No RCTs determine the long-term outcomes of floating teeth using any technique. This statement means no person can accurately say what is best for horses regarding their dental care. All there is is anecdotal evidence and observational studies. Yet, in the past 25 years, no governing body has asked me to contribute my accumulated knowledge from 41 years of looking at 80,000+ horses. Instead, they say I do not “fit the standard of practice,” according to a handful of people unwilling to find the answers needed to help the horse. These same few people determine the laws based on no scientific evidence of what they say.

There are good and bad equine dentists, regardless of having a degree in veterinary medicine. What counts is experience, but more importantly, sharing this experience. I have done so since 2007 on all social media platforms, several websites, and my podcast. Horse owners know there are other approaches to dentistry, but because of laws, they cannot use them. Veterinarians are worried about their practice, either in the solvency or their credibility, if non-veterinarians float teeth. However, we became horse vets to help horses, and we can do this by using non-veterinarians to be our eyes on the dental issues of the horses we care for. Legislation in the US states where non-veterinarians are allowed to work on horses’ teeth states that they only use hand floats and do not give any medications. Allowing them to work frees up the veterinarian’s time. They can even be part of the practice, bringing in a portion of that income without the time needed to perform the routine float. With training, non-veterinarians are sentinels for further problems, and the veterinarian can apply the training and skills required to address the pathology. This approach of working together becomes a win-win for the horse, the horse owner, the non-veterinary floater, and the veterinarian. Further, in an age where the supply of equine veterinarians is shrinking, and their location of care is focused on urban areas, the following can occur:

  • Horse owners will be more willing to provide their horses with the necessary routine care, which is a win for horses.
  • More people can make a living income in the horse industry by providing horse maintenance, which farriers have done.
  • The vet can employ a non-veterinarian to increase their income by offering floating through their practice. The owner can choose between the non-veterinarian’s hand floating or the veterinarian’s “advanced” approach.
  • The horse owner can feel confident that if pathology is discovered by the routine floating, the veterinarian can follow up.

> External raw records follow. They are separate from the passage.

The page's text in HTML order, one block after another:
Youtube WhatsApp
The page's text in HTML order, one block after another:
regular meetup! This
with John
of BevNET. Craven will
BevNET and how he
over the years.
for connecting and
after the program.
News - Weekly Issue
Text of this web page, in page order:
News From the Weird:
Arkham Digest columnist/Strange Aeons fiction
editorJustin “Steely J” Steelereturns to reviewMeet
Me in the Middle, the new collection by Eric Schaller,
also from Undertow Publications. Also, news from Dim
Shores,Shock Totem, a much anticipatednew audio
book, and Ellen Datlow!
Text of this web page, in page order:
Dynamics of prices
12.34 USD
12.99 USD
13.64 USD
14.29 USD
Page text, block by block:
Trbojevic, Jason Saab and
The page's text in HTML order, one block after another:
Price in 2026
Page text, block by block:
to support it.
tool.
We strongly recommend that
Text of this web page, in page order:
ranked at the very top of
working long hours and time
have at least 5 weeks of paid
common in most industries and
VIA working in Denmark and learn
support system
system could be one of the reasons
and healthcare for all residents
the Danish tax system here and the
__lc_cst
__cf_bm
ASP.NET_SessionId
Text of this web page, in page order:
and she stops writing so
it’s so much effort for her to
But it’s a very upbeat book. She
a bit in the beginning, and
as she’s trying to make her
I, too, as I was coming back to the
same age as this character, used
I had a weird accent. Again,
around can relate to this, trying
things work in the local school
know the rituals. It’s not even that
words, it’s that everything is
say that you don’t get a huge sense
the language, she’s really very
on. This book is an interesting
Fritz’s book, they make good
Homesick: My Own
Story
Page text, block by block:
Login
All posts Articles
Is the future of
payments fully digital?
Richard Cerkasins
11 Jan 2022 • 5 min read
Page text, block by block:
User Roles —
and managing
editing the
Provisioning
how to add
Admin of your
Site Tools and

After 51 years of working with horses and 41 years of floating their teeth, it is becoming evident that the turf battle between the veterinarian and the non-veterinarian over who should be floating horses is doing nothing but making it difficult for horse owners to get the routine care they need. We can create a better solution for our horses if we all start working together. More horse vets are needed, especially in rural areas, to provide basic care, but the number of them is growing smaller. Owners cannot afford the time or money to ship their horses to a clinic for this routine care, and they don’t have the skills, and possibly the physical ability, to float horses. Horsemanship dentistry is teachable and can be done effectively without medication. I know this because of my experience with the number of horses I have floated and the success of students learning this technique. 

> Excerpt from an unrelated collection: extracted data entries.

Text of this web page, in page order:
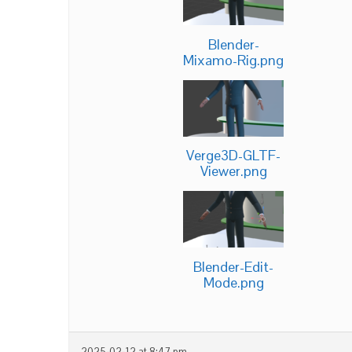
Blender-
Mixamo-Rig.png
Verge3D-GLTF-
Viewer.png
Blender-Edit-
Mode.png
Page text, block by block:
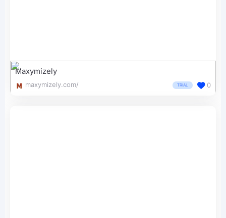
Maxymizely
maxymizely.com/ TRIAL 0
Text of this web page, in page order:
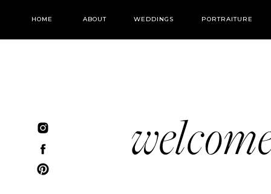
WEDDINGS PORTRAITURE
ABOUT
HOME
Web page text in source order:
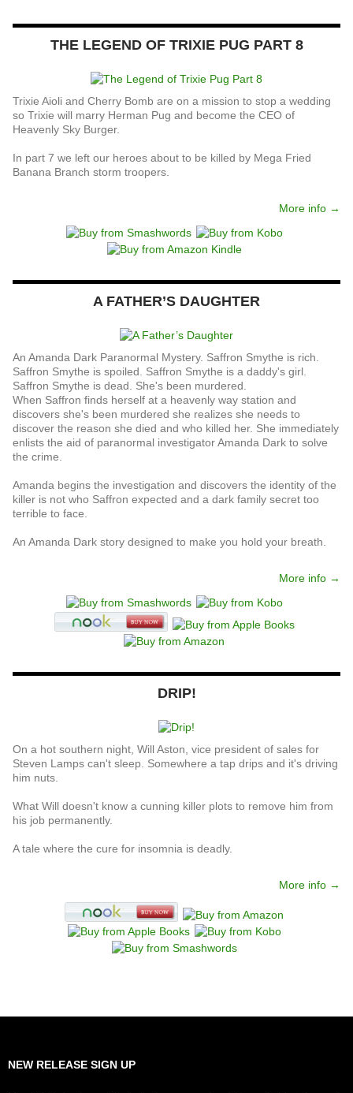
THE LEGEND OF TRIXIE PUG PART 8
Trixie Aioli and Cherry Bomb are on a mission to stop a wedding
so Trixie will marry Herman Pug and become the CEO of
Heavenly Sky Burger.
In part 7 we left our heroes about to be killed by Mega Fried
Banana Branch storm troopers.
More info →
A FATHER’S DAUGHTER
An Amanda Dark Paranormal Mystery. Saffron Smythe is rich.
Saffron Smythe is spoiled. Saffron Smythe is a daddy's girl.
Saffron Smythe is dead. She's been murdered.
When Saffron finds herself at a heavenly way station and
discovers she's been murdered she realizes she needs to
discover the reason she died and who killed her. She immediately
enlists the aid of paranormal investigator Amanda Dark to solve
the crime.
Amanda begins the investigation and discovers the identity of the
killer is not who Saffron expected and a dark family secret too
terrible to face.
An Amanda Dark story designed to make you hold your breath.
More info →
DRIP!
On a hot southern night, Will Aston, vice president of sales for
Steven Lamps can't sleep. Somewhere a tap drips and it's driving
him nuts.
What Will doesn't know a cunning killer plots to remove him from
his job permanently.
A tale where the cure for insomnia is deadly.
More info →
NEW RELEASE SIGN UP
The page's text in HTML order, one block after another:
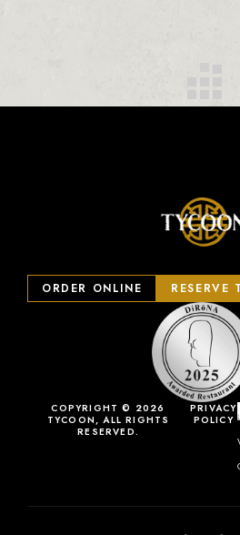
COPYRIGHT © 2026
TYCOON, ALL RIGHTS
RESERVED.
PRIVACY
POLICY
ORDER ONLINE RESERVE
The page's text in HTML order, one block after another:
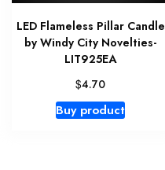
LED Flameless Pillar Candle
by Windy City Novelties-
LIT925EA
$4.70
Buy product
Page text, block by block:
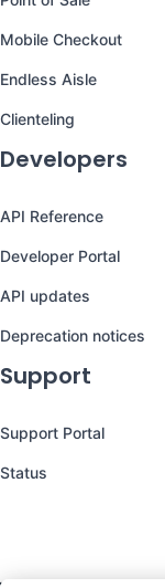
Mobile Checkout
Endless Aisle
Clienteling
Developers
API Reference
Developer Portal
API updates
Deprecation notices
Support
Support Portal
Status

A simple fact about horses’ teeth remains: If a horse is chewing, the teeth need doing (floating). With the decline in available horse vets in rural areas, their work is spread thin among the horse population. Non-veterinarians are performing a needed service, and veterinarians can learn to work with them as they have with other non-veterinary horse professionals. They are not there to diagnose, but as primary service providers with eyes and ears, they can help promote the local veterinarian for things they are well trained for.